No, no le atraía. Le gustaba, y lo sabía muy bien. Le gustaba mucho, y no había forma de que se fuera a negar de pasar la noche con ella, incluso si eso no era lo que la mayoría imaginaba que implicaba estando en el sitio donde se encontraban.

Para su sorpresa, la castaña estaba dispuesta a pasar el tiempo junto a ella de la misma forma. Las horas pasaron, y se encontraron envueltas en conversaciones interminables sobre sus familias, amigos, el universo, sus sueños, la vida.

Se enteró que Verónica era la hija menor de tres, y que su hermano José Alberto vivía en Alemania con su esposa desde hacía muchos años. Se habían conocido, de hecho, en ese mismo país de vacaciones con sus amigos, cada uno por separado. Y, según él, fue amor a primera vista. Tanto disfrutaron encontrarse allí y el tiempo que tuvieron juntos, que ninguno regresó.

También supo que, desgraciadamente, la madre de Vero había muerto cuando ella era pequeña, sumiendo a todos en una profunda tristeza y empujando a su padre a refugiarse en su trabajo. Fue por eso, lo sucedido con su hermana, había sido un golpe muy duro para todos y en especial para él. Entonces, la castaña con el fin de ayudarlo, se había casado con Adolfo, salvando a la empresa de la bancarrota luego de utilizar casi todo el dinero de la familia para evitar que Beatriz fuera a la cárcel.
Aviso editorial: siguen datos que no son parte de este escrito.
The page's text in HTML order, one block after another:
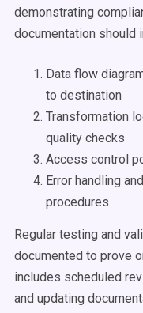
demonstrating
documentation should
Data flow
to destination
Transformation
quality checks
Access control
Error handling
procedures
Regular testing and
documented to prove
includes scheduled
and updating
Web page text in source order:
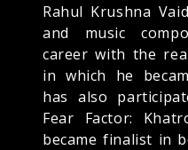
Rahul Krushna
and music
career with the
in which he
has also
Fear Factor:
became finalist in
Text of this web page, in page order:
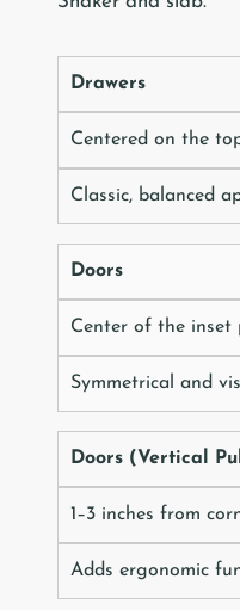
Drawers
Centered on the
Classic, balanced
Doors
Center of the inset
Symmetrical and
Doors (Vertical
1–3 inches from
Adds ergonomic
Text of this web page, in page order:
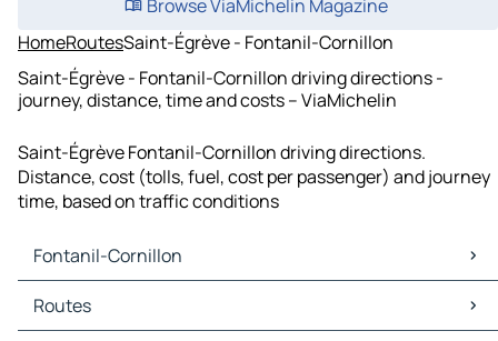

Adolfo provenía de una familia igual o más rica que la de Verónica, y habían sido amigos toda la vida, hasta que él se marchó a Canadá a estudiar. Cuando regresó, en medio de la tormenta que atravesaban los Castro, él y su padre les ofrecieron un trato que les convenía a todos. Por un lado, los Alba se apoderarían del emporio de la familia de Verónica en una alianza de negocios histórica, sellada por el matrimonio de ambos, y salvando a los Castro de la ruina. Pero, además, la fachada de su unión era de gran ayuda para Adolfo y sus fetiches.

Él había introducido a Verónica a ese mundo en el que ambas ahora se habían encontrado, y tal y como le había dicho en su primera noche juntas, no había sido nada sencillo para ella aceptarlo, entenderlo y mucho menos practicarlo. Pero, con el tiempo, acabó por encontrarle el gusto. Y es que, estar en una relación con alguien que sólo consideras tu amigo y de quien sabes que no estás y jamás estarás enamorada, era un poco triste. Pero ambos habían hallado la posibilidad de seguir siendo libres, aún con sus anillos en los dedos, dentro de esas fiestas.

Verónica no solo habló de ella, claro, le hizo una y mil preguntas a Ana sobre su madre, su padre, su infancia en Sayulita, su trabajo, su carrera, Jazz y hasta su amistad con Alberto, sorpendiéndose mucho cuando le reveló que Omar era el verdadero responsable de que ella estuviera en ese sitio. Al parecer, el primo de Adolfo era muy parecido a su amigo y rara vez se encaprichaba de esa forma con alguien como lo estaba haciendo con su amigo.

Eran ya las tres de la mañana y a Ana comenzaba a vencerla el sueño, pero sus charlas con Verónica eran algo que no podía perderse. Se encontraban recostadas en la cama, completamente despreocupadas por el estado y la elegancia de sus vestidos. Los tacones altos en el piso, los peinados arruinados y el maquillaje desgastado.

La castaña se hallaba boca arriba, hablando sobre su obsesión con la luna, la astrología y otras tantas cosas más que Ana no comprendía. Sin embargo, ella la miraba con suma atención, recostada de un lado, con sus dos manos debajo de su cabeza como si le estuviera revelando todos los secretos del universo.

En su mente, repasaba una y otra vez las facciones de la mujer frente a ella, sorprendiéndose de su belleza a cada segundo y encantada por la pasión con la que hablaba. Pero, su agotamiento fue más fuerte y, sin darse cuenta, sus ojos fueron cediendo hasta que cayó en un profundo sueño con la voz de Verónica como canción de cuna.

Sus ojos no volvieron a abrirse hasta que los rayos del sol del amanecer acariciaron sus párpados. Pestañeó algunas veces, intentando recordar dónde estaba. No fue el sitio lo que reconoció, sino el hermoso y angelical rostro descansando justo a unos centímetros del suyo.

Verónica estaba completamente dormida, con una expresión de relajación y paz absolutas, que le sentaban a la perfección. Un rebelde mechón de cabello caía sobre su rostro, y con un delicado movimiento Ana lo apartó para poder deleitarse todavía más con su hermosura. Acarició con suavidad su pómulo antes de retirar la mano, mientras sus ojos caían incontrolablemente sobre los rosados y carnosos labios que deseaba besar desde hacía un mes. Solo podía pensar en probarlos, en cómo se sentirían al fusionarse con los suyos.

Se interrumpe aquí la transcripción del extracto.